Exercise objective ->
Write out every line below that contains "superíndices".

Recorded data:
• • •

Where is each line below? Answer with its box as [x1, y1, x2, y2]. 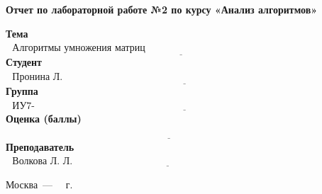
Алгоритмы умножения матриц [12, 43, 145, 54]
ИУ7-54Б [12, 101, 35, 111]
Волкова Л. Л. [12, 156, 73, 167]
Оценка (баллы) [6, 111, 82, 126]
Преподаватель [6, 139, 74, 154]
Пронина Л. [12, 72, 63, 82]
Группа [6, 84, 38, 98]
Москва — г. [6, 176, 73, 191]
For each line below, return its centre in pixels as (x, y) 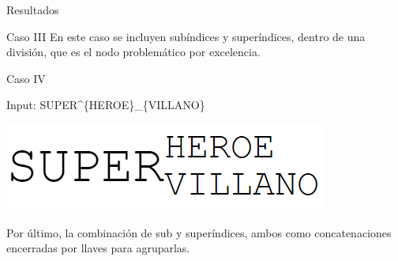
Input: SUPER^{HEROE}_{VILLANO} (106, 105)
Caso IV (26, 78)
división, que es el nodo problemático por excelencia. (133, 52)
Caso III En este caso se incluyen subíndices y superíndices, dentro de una (186, 36)
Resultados (33, 9)
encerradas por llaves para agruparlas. (98, 248)
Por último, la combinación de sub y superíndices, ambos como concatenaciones (199, 232)

• • •

Answer for the task ->
Caso III En este caso se incluyen subíndices y superíndices, dentro de una (186, 36)
Por último, la combinación de sub y superíndices, ambos como concatenaciones (199, 232)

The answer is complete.